Przeglądam sobie w internecie czeskie klepsydry i moją uwagę zwróciło to, że w zdecydowanej większości przypadków śmierci w Czechach nie ma pogrzebów. Rodzina/znajomi odbierają urnę z prochami zmarłego i tyle, co z tą urną zrobią to ich sprawa, mogą tę urnę trzymać w domu, na działce, mogą prochy rozsypaćt tam, gdzie chciał zmarły bo to było jego ciało i tylko on ma prawo decydować co ma stać się z jego. ciałem, nie państwo, król, prezydent, rząd, prawo...

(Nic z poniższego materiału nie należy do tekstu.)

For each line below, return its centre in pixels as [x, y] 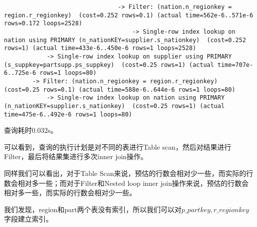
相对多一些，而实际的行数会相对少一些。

No i te Czeskiej klepsydry są zulełnie inne niż polskie... Facet z piwem na klepsydrze, facet ze swoim psem, facet grający w piłkę, facet łowiący ryby, u nas tamie klepsydry raczej by nie przeszły. Nie podejmuję się oceny tego, jaki sposób odchodzenia z tego świata jest lepszy, czeski czy polski, tylko zauważam, że jesteśmy sąsiadami, a w kwestii śmierci to Czesi i Polacy są jakby z zupełnie innych planet. #czechy #czechofile #pogrzeb #wiara #filozofia
tonaszepieklomezczyzn - Przeglądam sobie w internecie czeskie klepsydry i moją uwagę ...

źródło: 2312

Pobierz
  • 41
  • Odpowiedz
@tonaszepieklomezczyzn: kiedyś widziałam filmik dokumentalny pokazujący właśnie nastawienie Czechów do pogrzebów. Dłuższy czas temu zlikwidowali u nich zasiłki pogrzebowe i na filmiku były pełne "piwnice, katakumby" urn z prochami, ponieważ rodziny nie odbierali je ze względu na duże koszty pogrzebów. Natomiast jeżeli u nich nastąpił przełom i mogą taką urnę z mamusią w środku zabrać do domu, to na serio wielką przepaść między och laickim krajem a naszym katotalibanem
  • Odpowiedz
@tonaszepieklomezczyzn: bo polska to kraj smutnych ludzi.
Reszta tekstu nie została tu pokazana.